In [None]:
from custom_torch_dataset import SwipeDataset
import os
from torch.utils.data import random_split
import torch

dataset_path = os.path.join(os.getcwd(), "dataset")

data = SwipeDataset(data_dir=dataset_path,
                    batch=False)

gen = torch.Generator().manual_seed(42)

train_set, val_set, test_set = random_split(data, [0.8, 0.1, 0.1], generator=gen)

In [None]:
from torch.utils.data import Subset
reduced_set = Subset(data, range(200))
train_set, val_set, test_set = random_split(reduced_set, [0.8, 0.1, 0.1])

In [None]:
data[0][2].shape

In [None]:
import torch
from torch.nn.utils.rnn import pack_sequence

def collate_fn(batch):
    """
    :param batch: List of tuples (input, word, word_tensor)
                  - input: (T, 6)
                  - word: a string of characters
                  - word_tensor: encoded word as indicies with 0 as the blank

    """
    # Sort batch by sequence length (descending order)
    batch.sort(key=lambda x: x[0].shape[0], reverse=True)
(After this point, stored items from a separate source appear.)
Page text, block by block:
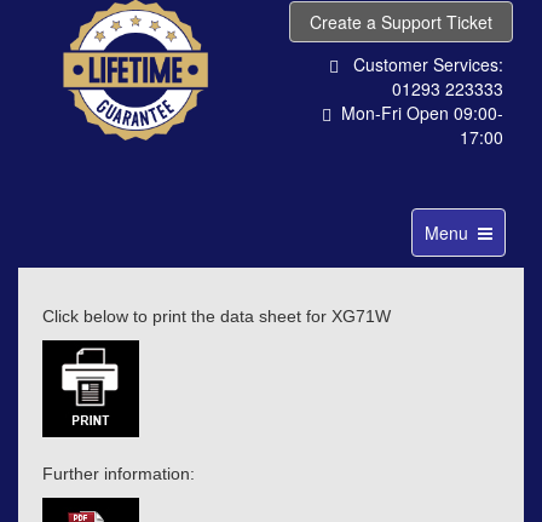
Create a Support Ticket
Customer Services:
01293 223333
Mon-Fri Open 09:00-
17:00
Toggle
navigation
Menu
Click below to print the data sheet for XG71W
Further information:
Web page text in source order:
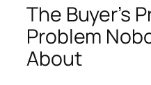
The Buyer’s
Problem
About
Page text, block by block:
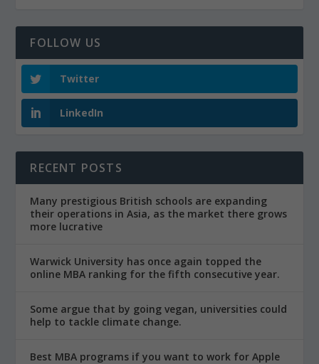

    inputs, words, targets = zip(*batch)
    input_lengths = torch.LongTensor([x.shape[0] for x in inputs])  # store the lengths of inputs
    input = pack_sequence(inputs)   # pack the inputs

    target_lengths = torch.LongTensor([len(x) for x in words])
    targets = torch.cat(targets)    # concatenate all the targets

    return input, targets, input_lengths, target_lengths, words

In [None]:
from torch.utils.data import DataLoader

train_loader = DataLoader(train_set, batch_size=128, shuffle=True, collate_fn=collate_fn)
val_loader = DataLoader(val_set, batch_size=128, shuffle=True, collate_fn=collate_fn)
test_loader = DataLoader(test_set, batch_size=128, shuffle=True, collate_fn=collate_fn)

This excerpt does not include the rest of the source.